White has chapters, "Work Songs - Gang Laborers," "Rural Labor," and "General and Miscellaneous Labor" containing many short fragments.

In "Gang Laborers" are included

"Captain, Captain, nothing but a man,
But 'fo' I let dat steam-drill beat me down,
I'd die wif er hammer in my hand."

and

"Poor John Henry - hic
Was a steel-driving man - hic
Old John Henry - hic
Was a steel-driving man - hic
Drove that steel - hic
Steel would n't stand - hic."

and versions of "This Old Hammer,"

all of which Johnson recognizes as "John Henry" related. He does not recognize the following.

"Well they took him up on the smoky road,
But dey brought him back on de coolin' board."

This was "Reported from Auburn, Ala., 1915-1916, MS. of B. Y. Pennington, as heard in Andalusia, Ala. 'Sung by Negro ditch diggers.'"

Taking "him" on the "smoky road" and putting him on a "coolin' board" connect with Washington's "John Henry." That this was recovered in Alabama is consistent with the idea that these lines are fragments of an early Alabama version of "John Henry." True, I'd take them no matter where they were found, and true, John Henry isn't mentioned in the Pennington text, but the connection is there nonetheless.
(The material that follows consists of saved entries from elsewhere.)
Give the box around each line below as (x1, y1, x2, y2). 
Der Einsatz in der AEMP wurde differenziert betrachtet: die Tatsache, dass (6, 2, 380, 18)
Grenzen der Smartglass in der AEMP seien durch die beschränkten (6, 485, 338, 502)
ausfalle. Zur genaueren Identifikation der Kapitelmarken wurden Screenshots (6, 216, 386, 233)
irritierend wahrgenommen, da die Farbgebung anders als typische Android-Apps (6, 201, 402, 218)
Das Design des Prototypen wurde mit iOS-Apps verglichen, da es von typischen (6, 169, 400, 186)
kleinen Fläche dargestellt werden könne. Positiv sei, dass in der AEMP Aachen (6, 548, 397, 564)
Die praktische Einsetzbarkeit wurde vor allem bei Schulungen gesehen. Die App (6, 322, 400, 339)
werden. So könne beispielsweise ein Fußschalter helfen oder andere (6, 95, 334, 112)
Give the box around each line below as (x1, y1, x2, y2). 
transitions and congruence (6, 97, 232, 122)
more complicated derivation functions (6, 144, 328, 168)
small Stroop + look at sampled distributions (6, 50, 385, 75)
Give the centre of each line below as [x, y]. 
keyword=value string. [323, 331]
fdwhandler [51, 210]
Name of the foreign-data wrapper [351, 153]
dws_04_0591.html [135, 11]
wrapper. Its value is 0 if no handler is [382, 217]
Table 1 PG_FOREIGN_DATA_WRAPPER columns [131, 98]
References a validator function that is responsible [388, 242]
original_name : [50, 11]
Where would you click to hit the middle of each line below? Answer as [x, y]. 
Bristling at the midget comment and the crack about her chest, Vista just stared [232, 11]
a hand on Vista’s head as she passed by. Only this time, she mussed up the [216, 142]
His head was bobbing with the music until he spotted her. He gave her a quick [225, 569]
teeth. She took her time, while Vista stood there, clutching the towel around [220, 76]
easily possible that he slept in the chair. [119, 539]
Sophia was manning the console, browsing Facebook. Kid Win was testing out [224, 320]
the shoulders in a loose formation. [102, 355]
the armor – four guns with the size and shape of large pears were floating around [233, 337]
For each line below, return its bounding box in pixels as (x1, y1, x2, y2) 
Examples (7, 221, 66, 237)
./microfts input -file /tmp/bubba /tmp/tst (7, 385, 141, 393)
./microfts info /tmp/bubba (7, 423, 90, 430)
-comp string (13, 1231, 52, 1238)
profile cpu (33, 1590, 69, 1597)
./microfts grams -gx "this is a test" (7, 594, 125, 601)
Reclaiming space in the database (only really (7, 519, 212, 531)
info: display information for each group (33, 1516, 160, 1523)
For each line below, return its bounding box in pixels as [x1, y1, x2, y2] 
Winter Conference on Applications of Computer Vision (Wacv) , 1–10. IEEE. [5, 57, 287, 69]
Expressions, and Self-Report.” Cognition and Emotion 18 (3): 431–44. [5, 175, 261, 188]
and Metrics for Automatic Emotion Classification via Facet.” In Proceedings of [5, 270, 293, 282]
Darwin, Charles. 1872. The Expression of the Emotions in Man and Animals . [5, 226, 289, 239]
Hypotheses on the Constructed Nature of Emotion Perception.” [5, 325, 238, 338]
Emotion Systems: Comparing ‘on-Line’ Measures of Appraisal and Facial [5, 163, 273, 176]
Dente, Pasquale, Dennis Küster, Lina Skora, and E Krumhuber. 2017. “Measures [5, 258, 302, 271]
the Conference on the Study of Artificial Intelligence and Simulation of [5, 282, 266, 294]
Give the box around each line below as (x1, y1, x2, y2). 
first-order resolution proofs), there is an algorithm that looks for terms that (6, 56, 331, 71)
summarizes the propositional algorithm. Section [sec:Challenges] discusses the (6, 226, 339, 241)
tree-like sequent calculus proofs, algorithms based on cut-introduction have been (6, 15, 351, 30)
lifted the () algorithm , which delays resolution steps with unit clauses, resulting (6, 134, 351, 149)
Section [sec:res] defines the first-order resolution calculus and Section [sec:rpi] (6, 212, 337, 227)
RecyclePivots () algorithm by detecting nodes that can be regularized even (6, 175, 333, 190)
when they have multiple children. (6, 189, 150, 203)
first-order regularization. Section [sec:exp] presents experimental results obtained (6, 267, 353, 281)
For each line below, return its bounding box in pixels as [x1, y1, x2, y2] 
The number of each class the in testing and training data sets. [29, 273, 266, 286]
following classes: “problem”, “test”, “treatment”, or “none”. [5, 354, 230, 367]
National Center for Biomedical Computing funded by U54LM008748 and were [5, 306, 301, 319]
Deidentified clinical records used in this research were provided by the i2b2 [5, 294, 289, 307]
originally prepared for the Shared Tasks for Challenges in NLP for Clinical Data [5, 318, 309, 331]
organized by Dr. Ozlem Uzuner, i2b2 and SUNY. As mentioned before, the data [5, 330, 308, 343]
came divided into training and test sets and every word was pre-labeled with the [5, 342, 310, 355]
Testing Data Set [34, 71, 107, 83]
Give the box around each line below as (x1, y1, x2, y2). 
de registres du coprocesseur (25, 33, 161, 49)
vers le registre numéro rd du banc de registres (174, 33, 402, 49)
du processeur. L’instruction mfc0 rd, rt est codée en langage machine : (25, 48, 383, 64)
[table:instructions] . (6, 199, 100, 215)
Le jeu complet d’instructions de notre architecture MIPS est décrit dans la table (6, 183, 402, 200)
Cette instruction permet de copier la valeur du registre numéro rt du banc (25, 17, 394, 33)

Another verse that might connect with "John Henry" is this:

"I remember last summer,
'T was de month of June,
My partner fell sprawling
An' dey laid 'im in de tomb.
Ain't dat 'nough, boys,
To grieve my mind?"

Like all those other "killed my partner" hammer songs, this is not necessarily about John Henry, but it could be. It comes from Auburn, Alabama, and was heard in Jackson, Mississippi, in 1906.